Cegah Stunting, SD Muhammadiyah PK Kottabarat Gelar Kampanye Isi Piringku

oleh
oleh
stunting
SD Muhammadiyah PK Kottabarat Surakarta mengikuti kegiatan kampanye "isi piringku" untuk pencegahan stunting | dok Humas SD PK Kottabarat

SOLO, MettaNEWS – Cegah stunting murid SD Muhammadiyah PK Kottabarat Surakarta ikuti kegiatan kampanye “isi piringku”. Sebanyak 84 murid kelas 5 ini mengikuti kegiatan di aula sekolah setempat.

Kepala SD Muhammadiyah PK Kottabarat, Nursalam menjelaskan, kegiatan ini bertujuan untuk mengkampanyekan pemahaman gizi seimbang kepada para murid.

“Isi piringku merupakan pedoman dari Kementerian Kesehatan. Untuk mensosialisasikan konsumsi makanan yang sesuai pedoman gizi seimbang,” jelas Nursalam.

Pada kampanye isi piringku menghadirkan narasumber. Hadir Tiara Putri Kusumawardani dari UPT Puskesmas Purwosari Surakarta dan perwakilan pengurus komite kelas 5.

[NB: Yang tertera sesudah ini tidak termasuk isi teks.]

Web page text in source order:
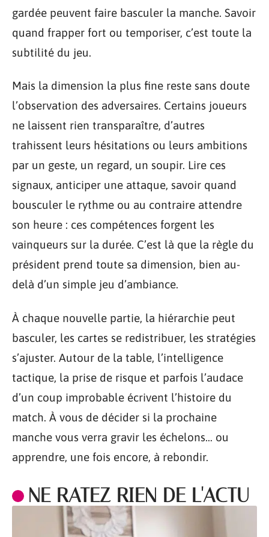
gardée peuvent faire basculer la manche. Savoir
quand frapper fort ou temporiser, c’est toute la
subtilité du jeu.
Mais la dimension la plus fine reste sans doute
l’observation des adversaires. Certains joueurs
ne laissent rien transparaître, d’autres
trahissent leurs hésitations ou leurs ambitions
par un geste, un regard, un soupir. Lire ces
signaux, anticiper une attaque, savoir quand
bousculer le rythme ou au contraire attendre
son heure : ces compétences forgent les
vainqueurs sur la durée. C’est là que la règle du
président prend toute sa dimension, bien au-
delà d’un simple jeu d’ambiance.
À chaque nouvelle partie, la hiérarchie peut
basculer, les cartes se redistribuer, les stratégies
s’ajuster. Autour de la table, l’intelligence
tactique, la prise de risque et parfois l’audace
d’un coup improbable écrivent l’histoire du
match. À vous de décider si la prochaine
manche vous verra gravir les échelons… ou
apprendre, une fois encore, à rebondir.
NE RATEZ RIEN DE L'ACTU
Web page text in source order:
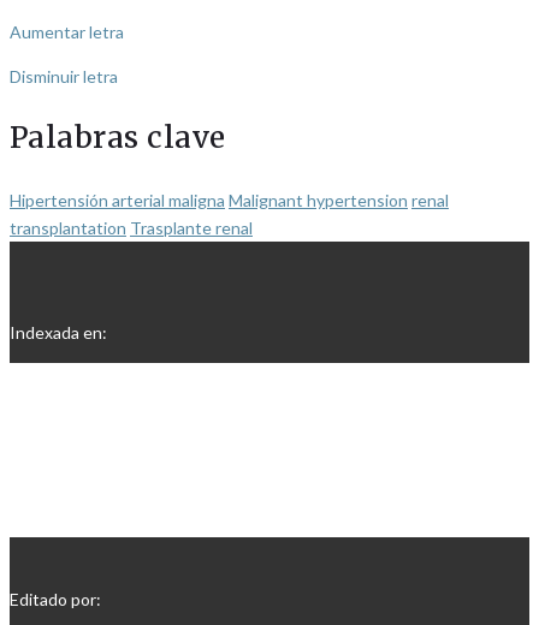
Aumentar letra
Disminuir letra
Palabras clave
Hipertensión arterial maligna Malignant hypertension renal
transplantation Trasplante renal
Indexada en:
Editado por:
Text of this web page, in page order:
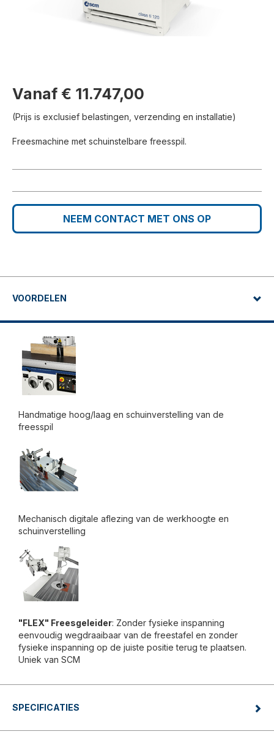
Vanaf € 11.747,00
(Prijs is exclusief belastingen, verzending en installatie)
Freesmachine met schuinstelbare freesspil.
NEEM CONTACT MET ONS OP
VOORDELEN
Handmatige hoog/laag en schuinverstelling van de
freesspil
Mechanisch digitale aflezing van de werkhoogte en
schuinverstelling
"FLEX" Freesgeleider: Zonder fysieke inspanning
eenvoudig wegdraaibaar van de freestafel en zonder
fysieke inspanning op de juiste positie terug te plaatsen.
Uniek van SCM
SPECIFICATIES
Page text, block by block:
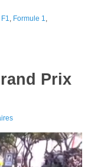
F1, Formule 1,
Prix

Nursalam berharap semua peserta bisa mengikuti dengan fokus. Dan menyampaikan pertanyaan apabila ada hal-hal yang belum jelas.

“Kampanye gizi seimbang sangat penting. Sebagai bentuk kepedulian sekolah turut serta menyukseskan program pemerintah, yaitu pencegahan stunting,” ujarnya.

Tiara Putri Kusumawardani dalam paparannya, menjelaskan tentang 4 pilar gizi seimbang.

“Mulai dari pentingnya pola hidup aktif dan berolahraga, menjaga berat badan ideal. Juga mengkonsumsi makanan dengan beraneka ragam dan menerapkan pola hidup bersih dan sehat,” tutur Tiara.

Kegiatan selanjutnya adalah materi dari pengurus komite kelas 5. Yaitu praktik secara berkelompok. Setiap kelompok beranggotakan 5 atau 6 murid dan masing-masing memegang lembar kerja.

Setiap kelompok mendapat tugas mengelompokkan jenis sayur, buah, lauk, dan makanan pokok. Sesuai pedoman gizi seimbang yang tertera pada satu piring setiap makan. Yakni 1/3 piring berisi sayur, 1/3 piring berisi makanan pokok. Dan 1/6 piring berisi buah, dan 1/6 piring berisi lauk.

Seluruh peserta terlihat antusias dan kompak dalam menyelesaikan lembar kerja masing-masing. Semua berlomba-lomba ingin selesai lebih awal.

Arsyadana, selaku penitia kegiatan berharap kegiatan ini betul-betul bisa dipahami murid secara menyeluruh.

“Kegiatan ini bagian dari program sekolah yang berkaitan dengan kampanye gizi seimbang dan rencananya akan dilakukan secara rutin, ungkap Dana.

Salah satu murid kelas 5, Nismara Pragya Chedrina Agung, merasa senang dengan kegiatan ini.

“Kelompok saya menyelesaikan tugas praktik paling pertama selesai. Alhamdulillah, mendapat penilaian terbaik”, pungkasnya.